[What this task involves]
Look through the data and write out every line with the word "Gasoline" in it.

━━━ Data provided ━━━

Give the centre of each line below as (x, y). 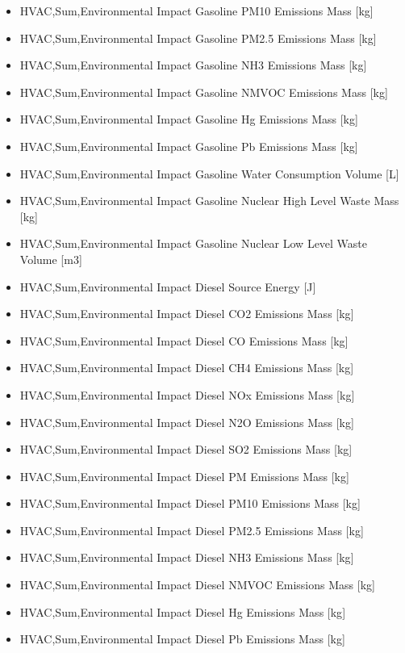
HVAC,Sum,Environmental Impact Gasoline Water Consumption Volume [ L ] (209, 173)
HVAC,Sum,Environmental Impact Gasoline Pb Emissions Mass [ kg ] (189, 146)
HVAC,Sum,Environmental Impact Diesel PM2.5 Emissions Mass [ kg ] (192, 530)
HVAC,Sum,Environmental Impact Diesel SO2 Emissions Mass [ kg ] (186, 449)
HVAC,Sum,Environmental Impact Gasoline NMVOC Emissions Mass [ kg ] (204, 92)
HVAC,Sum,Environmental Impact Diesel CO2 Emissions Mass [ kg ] (187, 314)
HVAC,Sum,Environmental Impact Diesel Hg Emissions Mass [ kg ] (183, 611)
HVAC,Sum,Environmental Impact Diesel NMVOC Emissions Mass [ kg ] (197, 585)

━━━

[Worked solution]
HVAC,Sum,Environmental Impact Gasoline Water Consumption Volume [ L ] (209, 173)
HVAC,Sum,Environmental Impact Gasoline Pb Emissions Mass [ kg ] (189, 146)
HVAC,Sum,Environmental Impact Gasoline NMVOC Emissions Mass [ kg ] (204, 92)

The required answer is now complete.